Wayne Chappell, the Houston CVB's vice president of convention sales and services, said he's received "strong tentatives" on at least 20 other pieces of business. CVB officials are also scheduled to make a presentation on "the new Houston" for Reed Exhibitions next month. "We would not be up to bat on any of that business if it wasn't for the hotel. I think it has given us a leg up on many of our competitors," he said.
But getting the hotel project off the ground was a challenge. "There were four deals that we worked on since 1986," recalled Jordy Tollett, the CVB president and CEO. "It was, how do you finance a 1,200-room hotel that did not have Mickey Mouse or gaming?"
After a failed public-private partnership, the city established a nonprofit entity that enabled construction on the $285-million project to start in the summer of 2001. Because Houston owns the hotel, money flows back to the city. The hotel operator, meanwhile, doesn't have to carry a large debt.
Hilton Americas had its first workout serving as the headquarters hotel for the 38th Super Bowl this year. "I have to hand it to our community. The hotels and operators in our city realized the bigger picture was if you have an increased amount of supply, everyone will benefit," Tollett said.
Because so many hotel projects hit temporary snags and end up stalled, Chappell said many show managers were cautious. Bookings didn't start coming in until late last year, after hardhat tours commenced. "Customers around the country have been burned; a lot of clients were reluctant to commit until they could actually walk into the facility," he said.
Chappell said having a 24-story hotel with 40,000 square foot ballrooms attached to the convention center, however, has made his job much easier.

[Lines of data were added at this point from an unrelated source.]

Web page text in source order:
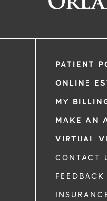
PATIENT
ONLINE
MY
MAKE AN
VIRTUAL
CONTACT
FEEDBACK

Instead of 1,800 hotel rooms downtown, Houston now has 5,000. "It's everything a headquarters hotel should be – with a spa, multiple restaurants and lots of meeting space. It's such an important factor. I feel sorry for cities that don't have one," he said.
In the current competitive environment, a nearby headquarters hotel is almost a necessity. "That seems to be the price of entry these days, particularly for the larger convention centers. You've got to have one because the city down the street has one," said Jerry McClendon, a partner with Strategic Advisory Group, an Atlanta consultancy that performs feasibility studies for headquarters hotels.
McClendon said most such hotels are public-private partnerships. Once private developers weigh high construction costs and requirements for extra meeting space with the low convention room rates they'd have to charge, such projects rarely make economic sense. "These hotels are bound by the revenues they can make, and what they can charge translates into certain levels of cash flows. Right now the construction costs are just too high for the cash flows to generate sufficient returns for a private developer," he said.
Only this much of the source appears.